(DATASET CONTENT)
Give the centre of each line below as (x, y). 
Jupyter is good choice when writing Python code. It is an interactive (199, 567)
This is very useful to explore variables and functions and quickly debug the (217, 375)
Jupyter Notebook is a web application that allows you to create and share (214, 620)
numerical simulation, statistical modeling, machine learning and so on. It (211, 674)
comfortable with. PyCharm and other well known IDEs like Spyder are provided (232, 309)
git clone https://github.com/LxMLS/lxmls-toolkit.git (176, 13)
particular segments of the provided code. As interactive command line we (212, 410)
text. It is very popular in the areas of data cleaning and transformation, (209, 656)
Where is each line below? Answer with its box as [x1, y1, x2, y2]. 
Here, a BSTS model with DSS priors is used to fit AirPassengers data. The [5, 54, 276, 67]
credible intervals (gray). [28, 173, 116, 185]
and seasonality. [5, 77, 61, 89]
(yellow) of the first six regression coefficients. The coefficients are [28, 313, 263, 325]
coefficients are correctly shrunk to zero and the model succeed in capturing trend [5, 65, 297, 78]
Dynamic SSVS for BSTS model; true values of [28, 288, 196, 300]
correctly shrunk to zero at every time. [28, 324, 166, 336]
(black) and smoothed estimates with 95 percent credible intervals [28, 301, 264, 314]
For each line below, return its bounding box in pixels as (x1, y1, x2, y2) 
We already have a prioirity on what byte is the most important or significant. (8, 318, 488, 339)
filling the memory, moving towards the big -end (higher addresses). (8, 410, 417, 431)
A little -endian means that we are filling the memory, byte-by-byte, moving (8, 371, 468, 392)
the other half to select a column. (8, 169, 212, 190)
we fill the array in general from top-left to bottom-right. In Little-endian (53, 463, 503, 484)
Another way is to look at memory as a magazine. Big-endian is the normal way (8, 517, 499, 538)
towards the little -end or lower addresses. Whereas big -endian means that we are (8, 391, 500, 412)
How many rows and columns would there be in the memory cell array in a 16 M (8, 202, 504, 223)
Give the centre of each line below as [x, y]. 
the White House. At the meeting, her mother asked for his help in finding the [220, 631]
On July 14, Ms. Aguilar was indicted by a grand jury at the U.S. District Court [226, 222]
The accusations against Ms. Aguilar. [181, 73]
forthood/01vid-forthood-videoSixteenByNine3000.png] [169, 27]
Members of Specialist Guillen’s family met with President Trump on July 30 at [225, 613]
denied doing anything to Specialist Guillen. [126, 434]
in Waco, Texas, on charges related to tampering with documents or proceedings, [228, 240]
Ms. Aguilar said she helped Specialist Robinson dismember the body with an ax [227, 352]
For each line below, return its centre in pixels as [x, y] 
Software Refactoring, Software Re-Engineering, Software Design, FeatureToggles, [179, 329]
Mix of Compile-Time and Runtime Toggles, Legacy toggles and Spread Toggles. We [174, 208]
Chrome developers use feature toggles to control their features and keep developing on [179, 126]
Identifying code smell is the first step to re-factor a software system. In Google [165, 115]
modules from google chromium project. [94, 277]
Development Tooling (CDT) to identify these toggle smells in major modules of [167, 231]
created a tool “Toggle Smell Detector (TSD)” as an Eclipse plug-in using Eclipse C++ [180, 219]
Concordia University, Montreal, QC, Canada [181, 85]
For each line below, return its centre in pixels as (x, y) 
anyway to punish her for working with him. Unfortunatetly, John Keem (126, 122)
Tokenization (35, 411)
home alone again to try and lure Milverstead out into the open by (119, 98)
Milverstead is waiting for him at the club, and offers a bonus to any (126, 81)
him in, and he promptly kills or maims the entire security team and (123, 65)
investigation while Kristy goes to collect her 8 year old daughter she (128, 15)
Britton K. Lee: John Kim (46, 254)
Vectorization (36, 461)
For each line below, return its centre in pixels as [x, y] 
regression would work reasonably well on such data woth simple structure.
(End DATASET CONTENT)
(DATASET CONTENT)
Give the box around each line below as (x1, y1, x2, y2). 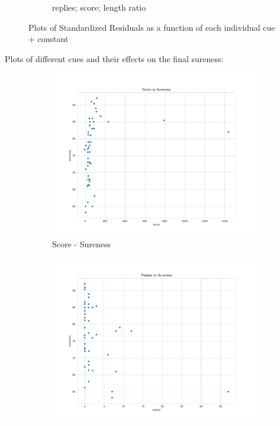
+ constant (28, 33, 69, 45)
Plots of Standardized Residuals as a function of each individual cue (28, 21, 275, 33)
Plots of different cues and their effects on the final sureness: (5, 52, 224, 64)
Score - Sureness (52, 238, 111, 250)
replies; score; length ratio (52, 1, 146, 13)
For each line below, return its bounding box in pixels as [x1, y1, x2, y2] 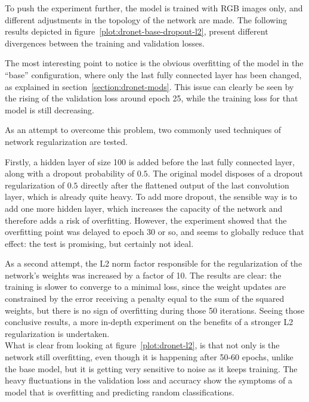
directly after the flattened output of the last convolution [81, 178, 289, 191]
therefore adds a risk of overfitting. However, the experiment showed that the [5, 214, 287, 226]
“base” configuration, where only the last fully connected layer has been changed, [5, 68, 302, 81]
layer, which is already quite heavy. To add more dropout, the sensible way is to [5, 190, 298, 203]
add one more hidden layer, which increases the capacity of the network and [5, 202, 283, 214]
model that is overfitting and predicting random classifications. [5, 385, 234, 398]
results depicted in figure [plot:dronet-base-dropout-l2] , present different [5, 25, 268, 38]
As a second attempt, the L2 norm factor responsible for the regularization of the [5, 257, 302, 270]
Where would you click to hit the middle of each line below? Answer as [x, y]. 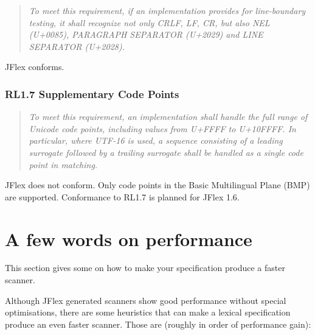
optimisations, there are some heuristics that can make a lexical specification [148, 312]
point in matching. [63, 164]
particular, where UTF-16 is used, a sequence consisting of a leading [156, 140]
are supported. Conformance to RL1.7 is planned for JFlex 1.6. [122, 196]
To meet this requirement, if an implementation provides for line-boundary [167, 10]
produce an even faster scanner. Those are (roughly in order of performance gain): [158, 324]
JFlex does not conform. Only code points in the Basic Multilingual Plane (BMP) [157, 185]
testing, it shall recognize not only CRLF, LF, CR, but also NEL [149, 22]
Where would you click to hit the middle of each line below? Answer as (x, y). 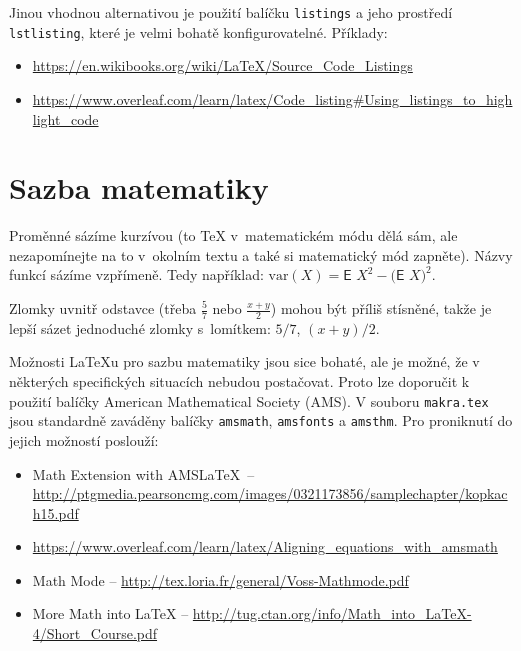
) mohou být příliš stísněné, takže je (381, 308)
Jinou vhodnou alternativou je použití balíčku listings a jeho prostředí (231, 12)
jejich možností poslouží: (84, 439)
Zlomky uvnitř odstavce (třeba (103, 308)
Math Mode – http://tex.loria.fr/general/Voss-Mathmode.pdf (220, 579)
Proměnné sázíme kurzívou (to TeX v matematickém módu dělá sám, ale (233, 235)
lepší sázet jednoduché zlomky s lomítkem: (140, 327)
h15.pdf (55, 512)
(End DATASET CONTENT)
In the data above, find the line that contains "pixels as (x, y)" and the line that contains "him in, and". Repeat exactly those lines and every line between them, and only those.

For each line below, return its centre in pixels as (x, y) 
anyway to punish her for working with him. Unfortunatetly, John Keem (126, 122)
Tokenization (35, 411)
home alone again to try and lure Milverstead out into the open by (119, 98)
Milverstead is waiting for him at the club, and offers a bonus to any (126, 81)
him in, and he promptly kills or maims the entire security team and (123, 65)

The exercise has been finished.